--- START ---

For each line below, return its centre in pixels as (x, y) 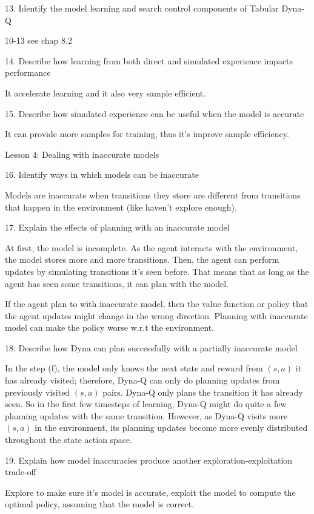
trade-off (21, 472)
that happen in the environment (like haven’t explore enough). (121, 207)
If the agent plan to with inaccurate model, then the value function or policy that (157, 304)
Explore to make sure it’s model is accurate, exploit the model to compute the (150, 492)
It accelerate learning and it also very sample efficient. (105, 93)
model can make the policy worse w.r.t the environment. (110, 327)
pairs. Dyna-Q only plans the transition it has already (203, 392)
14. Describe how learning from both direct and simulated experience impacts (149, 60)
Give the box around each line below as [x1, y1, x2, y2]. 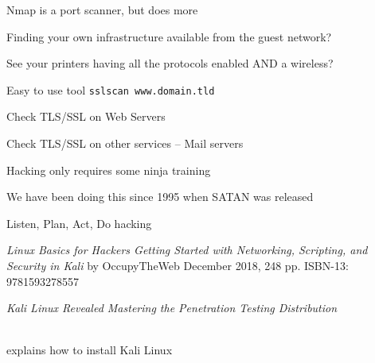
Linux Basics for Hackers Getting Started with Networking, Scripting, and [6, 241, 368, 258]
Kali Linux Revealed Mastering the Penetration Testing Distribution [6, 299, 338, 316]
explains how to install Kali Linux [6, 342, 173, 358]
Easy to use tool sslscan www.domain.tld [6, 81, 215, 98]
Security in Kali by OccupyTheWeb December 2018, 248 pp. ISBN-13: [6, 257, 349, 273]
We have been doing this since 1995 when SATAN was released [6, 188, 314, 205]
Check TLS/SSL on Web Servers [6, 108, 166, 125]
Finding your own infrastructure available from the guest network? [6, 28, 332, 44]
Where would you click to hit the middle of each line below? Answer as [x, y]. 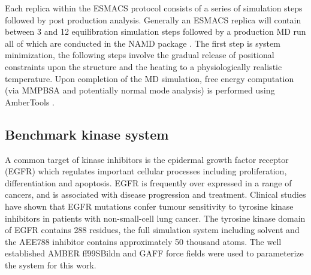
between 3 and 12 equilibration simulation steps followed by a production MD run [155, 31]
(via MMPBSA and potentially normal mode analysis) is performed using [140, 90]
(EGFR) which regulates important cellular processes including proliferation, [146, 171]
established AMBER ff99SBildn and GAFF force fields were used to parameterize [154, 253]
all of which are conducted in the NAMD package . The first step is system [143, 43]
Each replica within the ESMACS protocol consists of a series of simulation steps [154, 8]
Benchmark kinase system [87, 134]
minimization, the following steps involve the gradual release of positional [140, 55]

--- END ---
--- START ---

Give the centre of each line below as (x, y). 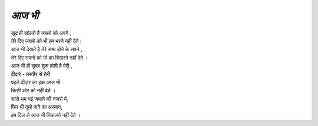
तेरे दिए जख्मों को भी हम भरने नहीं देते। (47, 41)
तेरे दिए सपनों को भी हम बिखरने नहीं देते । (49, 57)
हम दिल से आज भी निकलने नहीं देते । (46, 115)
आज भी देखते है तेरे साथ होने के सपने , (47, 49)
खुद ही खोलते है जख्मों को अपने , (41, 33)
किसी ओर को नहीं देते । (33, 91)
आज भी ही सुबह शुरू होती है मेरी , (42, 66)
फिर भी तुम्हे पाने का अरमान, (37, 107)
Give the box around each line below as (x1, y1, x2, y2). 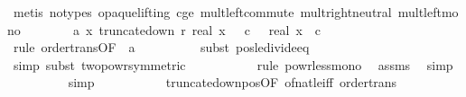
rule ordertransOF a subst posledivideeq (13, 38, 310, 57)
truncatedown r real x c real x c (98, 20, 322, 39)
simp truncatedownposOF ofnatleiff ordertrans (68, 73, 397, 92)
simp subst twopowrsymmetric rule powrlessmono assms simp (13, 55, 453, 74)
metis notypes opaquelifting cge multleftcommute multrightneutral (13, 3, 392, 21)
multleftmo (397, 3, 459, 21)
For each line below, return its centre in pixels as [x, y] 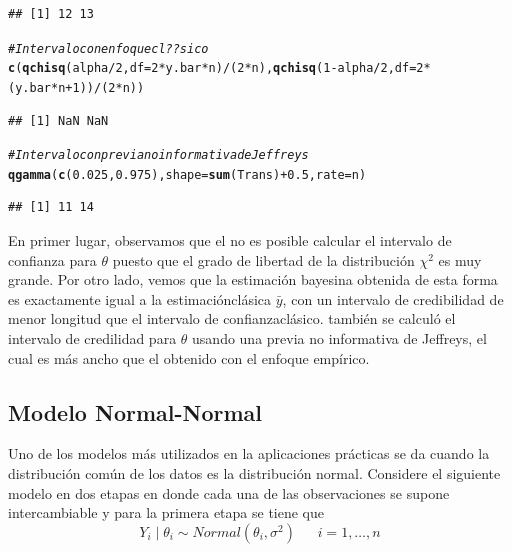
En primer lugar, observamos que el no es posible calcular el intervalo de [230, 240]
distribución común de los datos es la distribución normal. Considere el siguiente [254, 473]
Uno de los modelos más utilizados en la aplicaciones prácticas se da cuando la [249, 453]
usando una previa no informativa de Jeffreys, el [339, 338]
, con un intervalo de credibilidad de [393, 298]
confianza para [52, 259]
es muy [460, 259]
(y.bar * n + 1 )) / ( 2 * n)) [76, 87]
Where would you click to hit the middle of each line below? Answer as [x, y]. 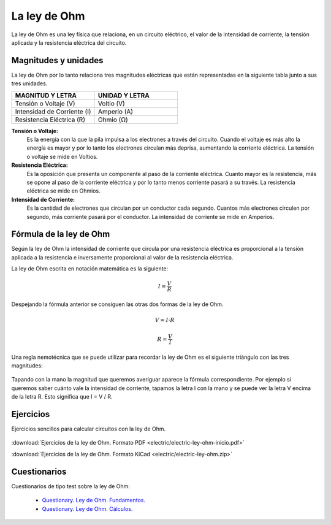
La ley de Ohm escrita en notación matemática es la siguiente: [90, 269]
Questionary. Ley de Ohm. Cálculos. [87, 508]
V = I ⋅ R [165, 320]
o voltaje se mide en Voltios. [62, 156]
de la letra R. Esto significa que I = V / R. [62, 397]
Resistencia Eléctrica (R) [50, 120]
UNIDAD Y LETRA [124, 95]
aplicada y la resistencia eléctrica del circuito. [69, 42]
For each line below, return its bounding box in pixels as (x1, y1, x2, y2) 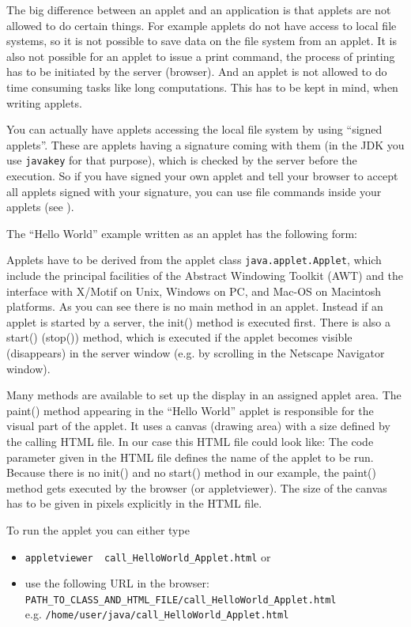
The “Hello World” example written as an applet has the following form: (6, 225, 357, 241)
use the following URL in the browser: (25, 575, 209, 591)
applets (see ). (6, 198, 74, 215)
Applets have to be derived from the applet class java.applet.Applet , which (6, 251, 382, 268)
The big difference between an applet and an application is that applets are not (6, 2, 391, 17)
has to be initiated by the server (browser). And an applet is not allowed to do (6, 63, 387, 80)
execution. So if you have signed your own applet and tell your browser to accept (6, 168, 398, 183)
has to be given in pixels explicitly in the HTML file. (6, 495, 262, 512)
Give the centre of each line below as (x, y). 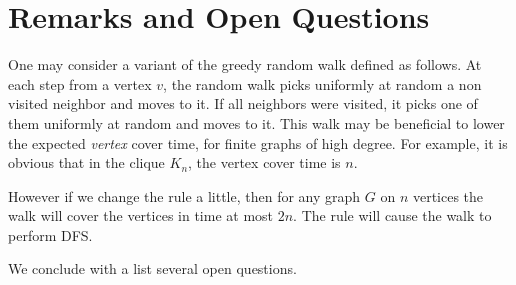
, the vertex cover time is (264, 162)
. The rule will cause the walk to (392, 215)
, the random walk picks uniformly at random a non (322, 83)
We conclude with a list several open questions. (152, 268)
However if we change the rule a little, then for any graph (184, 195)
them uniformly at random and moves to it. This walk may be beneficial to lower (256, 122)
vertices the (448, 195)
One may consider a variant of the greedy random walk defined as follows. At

--- END ---

**Task directions**
Find the line with "pixels as (x, y)" and the line with "minimization, the following" in the records above. Copy both and all lines between them exactly, without pictures.

**Solution for this problem**
For each line below, return its centre in pixels as (x, y) 
trade-off (21, 472)
that happen in the environment (like haven’t explore enough). (121, 207)
If the agent plan to with inaccurate model, then the value function or policy that (157, 304)
Explore to make sure it’s model is accurate, exploit the model to compute the (150, 492)
It accelerate learning and it also very sample efficient. (105, 93)
model can make the policy worse w.r.t the environment. (110, 327)
pairs. Dyna-Q only plans the transition it has already (203, 392)
14. Describe how learning from both direct and simulated experience impacts (149, 60)
Give the box around each line below as [x1, y1, x2, y2]. 
Linux Basics for Hackers Getting Started with Networking, Scripting, and [6, 241, 368, 258]
Kali Linux Revealed Mastering the Penetration Testing Distribution [6, 299, 338, 316]
explains how to install Kali Linux [6, 342, 173, 358]
Easy to use tool sslscan www.domain.tld [6, 81, 215, 98]
Security in Kali by OccupyTheWeb December 2018, 248 pp. ISBN-13: [6, 257, 349, 273]
We have been doing this since 1995 when SATAN was released [6, 188, 314, 205]
Check TLS/SSL on Web Servers [6, 108, 166, 125]
Finding your own infrastructure available from the guest network? [6, 28, 332, 44]
Where would you click to hit the middle of each line below? Answer as [x, y]. 
between 3 and 12 equilibration simulation steps followed by a production MD run [155, 31]
(via MMPBSA and potentially normal mode analysis) is performed using [140, 90]
(EGFR) which regulates important cellular processes including proliferation, [146, 171]
established AMBER ff99SBildn and GAFF force fields were used to parameterize [154, 253]
all of which are conducted in the NAMD package . The first step is system [143, 43]
Each replica within the ESMACS protocol consists of a series of simulation steps [154, 8]
Benchmark kinase system [87, 134]
minimization, the following steps involve the gradual release of positional [140, 55]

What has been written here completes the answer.